- Born: November 12, 1912 Hanover, New Hampshire
- Died: February 5, 2000 (aged 87) Naples, Florida
- Education: Dartmouth College University of Minnesota Princeton University
- Occupation: Psychometrician
- Spouse: 2, including Muriel Kendall
- Children: 3 sons
- Relatives: Nathan Lord (great-great-grandfather)

= Frederic M. Lord =

Frederic Mather Lord (November 12, 1912 – February 5, 2000) was a psychometrician for Educational Testing Service. The SAT, GRE, GMAT, LSAT and TOEFL are all based on Lord's research.

==Early life==
Lord was born on November 12, 1912, in Hanover, New Hampshire.

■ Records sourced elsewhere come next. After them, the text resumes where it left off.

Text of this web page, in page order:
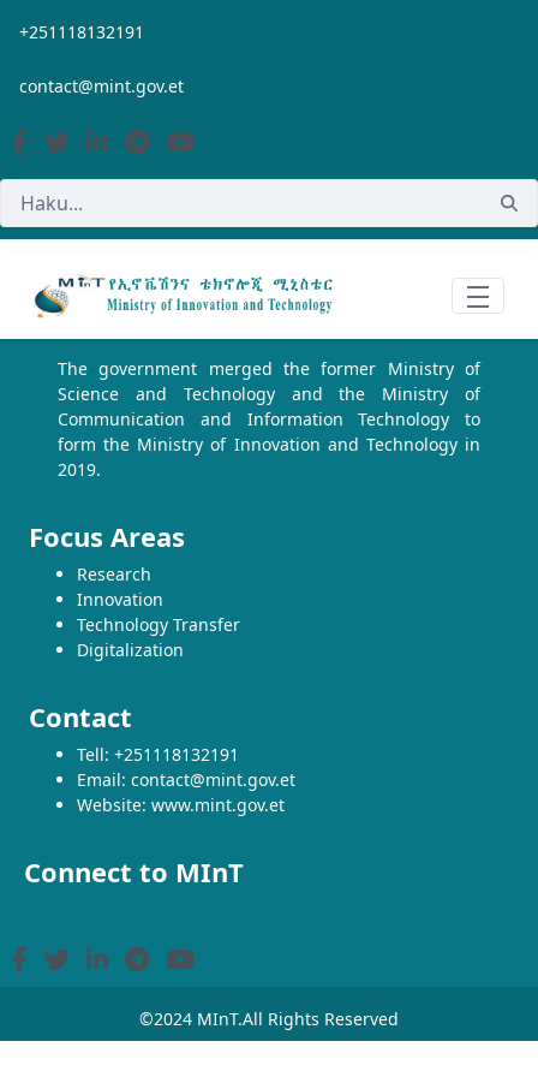
Siirry pääsisältöön
+251118132191
contact@mint.gov.et
The government merged the former Ministry of
Science and Technology and the Ministry of
Communication and Information Technology to
form the Ministry of Innovation and Technology in
2019.
Focus Areas
Research
Innovation
Technology Transfer
Digitalization
Contact
Tell: +251118132191
Email: contact@mint.gov.et
Website: www.mint.gov.et
Connect to MInT
©2024 MInT.All Rights Reserved
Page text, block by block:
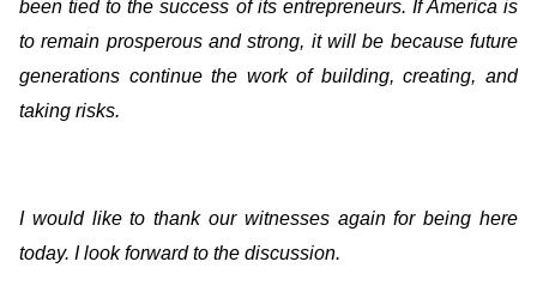
been tied to the success of its entrepreneurs. If America is
to remain prosperous and strong, it will be because future
generations continue the work of building, creating, and
taking risks.
I would like to thank our witnesses again for being here
today. I look forward to the discussion.
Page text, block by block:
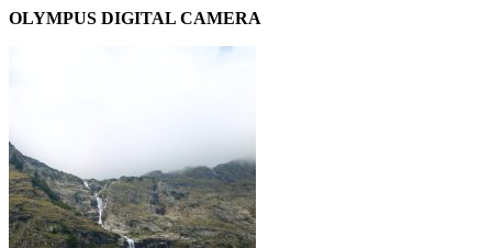
OLYMPUS DIGITAL CAMERA

His great-great-grandfather, Nathan Lord, served as the sixth president of Dartmouth College, from which Lord graduated with a bachelor's degree in Sociology in 1936. He later earned a master's degree in Educational Psychology from the University of Minnesota, followed by a PhD in Psychology from Princeton University in 1951.

==Career==
Lord first worked for the Carnegie Foundation in 1944. By 1950, he began working for the Educational Testing Service (ETS). He was the source of much of the seminal research on item response theory, including two important books: Statistical Theories of Mental Test Scores (1968, with Melvin R. Novick, and two chapters by Allan Birnbaum), and Applications of Item Response Theory to Practical Testing Problems (1980).

Lord's research shaped the SAT, GRE, GMAT, LSAT and the TOEFL. Lord was called the "Father of Modern Testing" by the National Council on Measurement in Education.

==Personal life and death==
Lord was married twice. He had three sons with his first wife. His second wife was Muriel Kendall.

Lord died on February 5, 2000, in Naples, Florida, at 87.